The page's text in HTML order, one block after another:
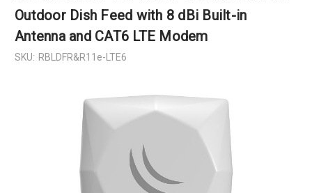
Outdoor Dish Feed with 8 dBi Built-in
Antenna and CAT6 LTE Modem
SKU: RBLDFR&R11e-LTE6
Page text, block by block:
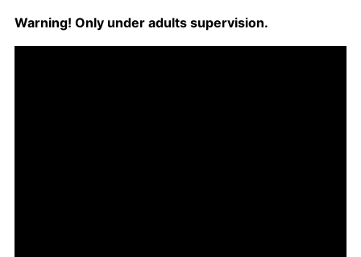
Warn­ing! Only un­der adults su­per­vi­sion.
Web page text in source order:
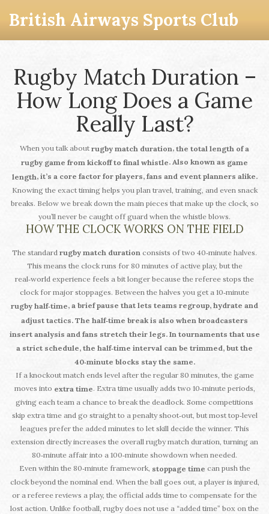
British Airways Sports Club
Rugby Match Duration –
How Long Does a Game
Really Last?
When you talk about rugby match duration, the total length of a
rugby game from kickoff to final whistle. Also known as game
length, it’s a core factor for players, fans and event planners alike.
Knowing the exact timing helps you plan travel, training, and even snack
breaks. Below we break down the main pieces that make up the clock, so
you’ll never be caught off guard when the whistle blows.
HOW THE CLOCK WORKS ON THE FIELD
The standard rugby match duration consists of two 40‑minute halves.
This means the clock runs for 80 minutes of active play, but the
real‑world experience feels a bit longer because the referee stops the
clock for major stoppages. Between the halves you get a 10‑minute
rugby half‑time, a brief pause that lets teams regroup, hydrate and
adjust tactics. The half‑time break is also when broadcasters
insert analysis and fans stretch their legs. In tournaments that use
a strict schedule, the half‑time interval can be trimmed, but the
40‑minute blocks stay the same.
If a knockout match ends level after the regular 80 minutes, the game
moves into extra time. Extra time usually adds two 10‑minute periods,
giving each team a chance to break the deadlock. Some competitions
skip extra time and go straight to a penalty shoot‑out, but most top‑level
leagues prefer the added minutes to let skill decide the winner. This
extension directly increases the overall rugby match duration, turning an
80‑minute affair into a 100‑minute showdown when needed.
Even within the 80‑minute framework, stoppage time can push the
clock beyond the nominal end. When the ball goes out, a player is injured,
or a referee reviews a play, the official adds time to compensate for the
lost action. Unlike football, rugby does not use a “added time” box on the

==========

▸ ASSIGNMENT
For the word "This", work out how many lines of the entries contain it, and state the number alone.

▸ RESULT BELOW
2